Politicians in Washington have long known about the grid's limitations and have been talking seriously about solving them for a decade, but they have made little progress. They are reluctant to trample the prerogatives of state governments, which have traditionally exercised authority over the grid but have little incentive to push improvements that would benefit neighboring states.
Another problem is that the grid is balkanized, with about 200,000 miles, or 322,000 kilometers, of power lines divided among 500 owners. Big transmission upgrades often involve multiple companies, many state governments, and numerous permits. Construction costs are astronomical, and every addition to the grid provokes fights with property owners who do not want to look at a line of power pylons marching across the landscape.
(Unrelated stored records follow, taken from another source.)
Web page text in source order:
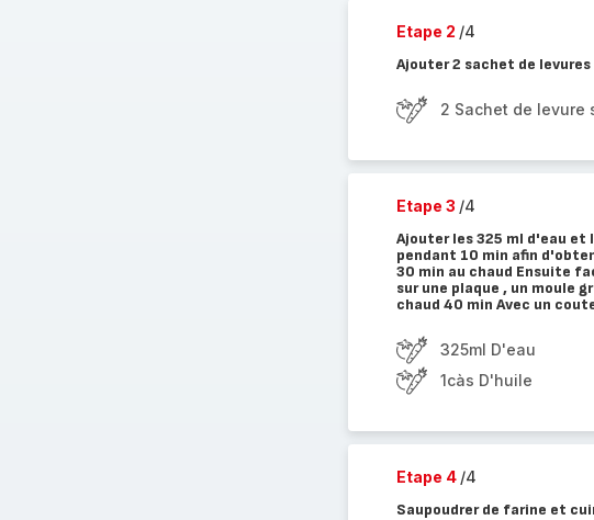
Etape 2 /4
Ajouter 2 sachet de levures
2 Sachet de levure
Etape 3 /4
Ajouter les 325 ml d'eau et
pendant 10 min afin
30 min au chaud Ensuite
sur une plaque , un moule
chaud 40 min Avec un
325ml D'eau
1càs D'huile
Etape 4 /4
Saupoudrer de farine et
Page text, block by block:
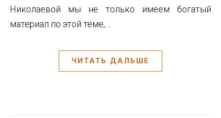
Николаевой мы не только имеем богатый
материал по этой теме,…
ЧИТАТЬ ДАЛЬШЕ
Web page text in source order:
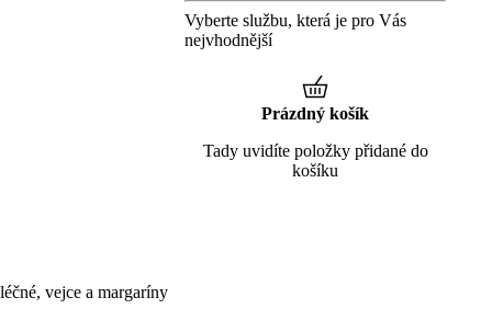
vejce a margaríny
Vyberte službu, která je pro Vás
nejvhodnější
Prázdný košík
Tady uvidíte položky přidané do
košíku
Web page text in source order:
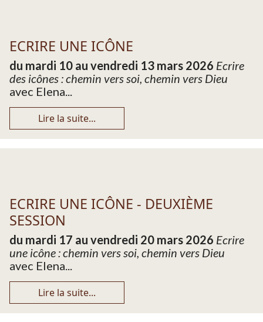
ECRIRE UNE ICÔNE
du mardi 10 au vendredi 13 mars 2026 Ecrire
des icônes : chemin vers soi, chemin vers Dieu
avec Elena...
Lire la suite...
ECRIRE UNE ICÔNE - DEUXIÈME
SESSION
du mardi 17 au vendredi 20 mars 2026 Ecrire
une icône : chemin vers soi, chemin vers Dieu
avec Elena...
Lire la suite...
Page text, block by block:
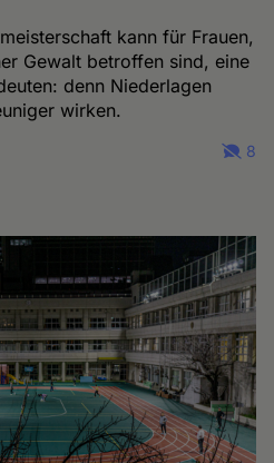
kann für Frauen,
Gewalt betroffen sind, eine
denn Niederlagen
wirken.
8

These barriers mean that electrical generation is growing four times faster than transmission, according to U.S. government figures. In the last 20 years, according to the U.S. Energy Department, peak electrical demand is up more than 53 percent but the means to transmit that electricity have grown by only 12 percent. (The vulnerability of the grid became clear in August 2003, when trouble on a few power lines in Ohio precipitated a blackout that affected 50 million people in the Northeastern United States and Canada.)
In legislation passed in 2005, Congress gave the Energy Department the authority to step in to approve transmission if states refused to act. The department designated two areas, one in the Middle Atlantic states and one in the Southwest, as national priorities where it might do so; 14 U.S. senators then signed a letter saying the department was being too aggressive.
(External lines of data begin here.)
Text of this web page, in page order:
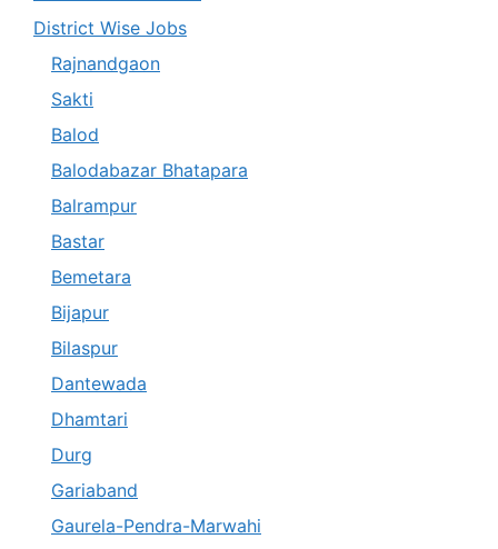
District Wise Jobs
Rajnandgaon
Sakti
Balod
Balodabazar Bhatapara
Balrampur
Bastar
Bemetara
Bijapur
Bilaspur
Dantewada
Dhamtari
Durg
Gariaband
Gaurela-Pendra-Marwahi
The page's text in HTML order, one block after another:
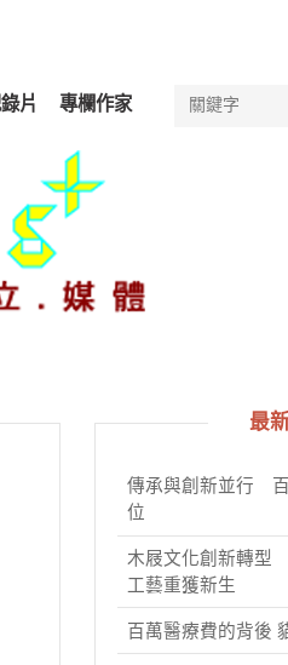
片 專欄作家
最
傳承與創新並行
位
木屐文化創新轉型
工藝重獲新生
百萬醫療費的背後

Energy Department officials say that, however understandable the local concerns, they are getting in the way of a vital priority.
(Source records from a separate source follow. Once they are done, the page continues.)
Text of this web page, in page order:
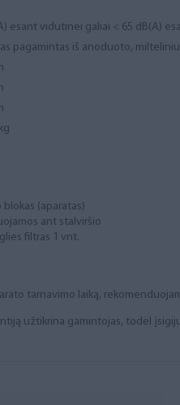
esant vidutinei galiai < 65 dB(A)
pagamintas iš anoduoto,
(aparatas)
ant stalviršio
filtras 1 vnt.
tarnavimo laiką,
užtikrina gamintojas, todėl
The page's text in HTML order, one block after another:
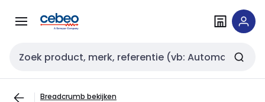
naar
naar
Zoekveld invoer
Breadcrumb bekijken
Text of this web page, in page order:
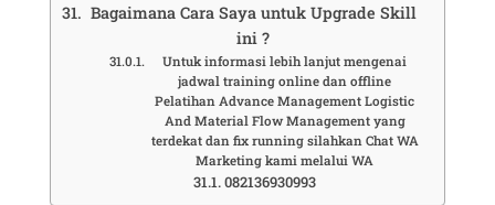
Bagaimana Cara Saya untuk Upgrade Skill
ini ?
Untuk informasi lebih lanjut mengenai
jadwal training online dan offline
Pelatihan Advance Management Logistic
And Material Flow Management yang
terdekat dan fix running silahkan Chat WA
Marketing kami melalui WA
082136930993

"Viewed from a broad perspective, it is clear that modernizing the electric infrastructure is an urgent national problem, and one we all share," Kevin Kolevar, assistant secretary for electricity delivery and energy reliability, said in a speech last year.
Unlike many of the nation's energy problems, improvements to the grid would require no fancy new technology.
An Energy Department plan to get 20 percent of the nation's electricity from wind calls for a high-voltage backbone that would span the country. It would use technology similar to 2,100 miles of power lines, mostly in Ohio, West Virginia, Virginia and Indiana, that are already operated by a company called American Electric Power.
The cost would be high - $60 billion or more - but in theory could be spread across many years and many millions of customers who would benefit from access to new power sources. However, in most states, rules used by public service commissions to evaluate transmission investments discourage multi-state projects of this sort. In some states with low electric rates, officials fear that new lines will simply export their cheap power and drive up prices.
Without a clear way of recovering the costs and earning a profit, and with little leadership on the issue from the federal government, no company or organization has offered to fight the political battles necessary to get such a transmission backbone built.
Texas and California have recently made some progress in building transmission lines for wind power, but nationally, the problem seems poised to get worse. Today, New York State has about 1,500 megawatts of wind capacity. The state has windy areas that could handle far more turbines, and is planning for another 8,000 megawatts of capacity.
But those turbines will need to go in remote, windy areas that are far off the beaten path, electrically speaking, and it is not clear that enough transmission capacity will be developed to handle the power.
Save for two underwater connections to Long Island, the state has not built a major new power line in 20 years.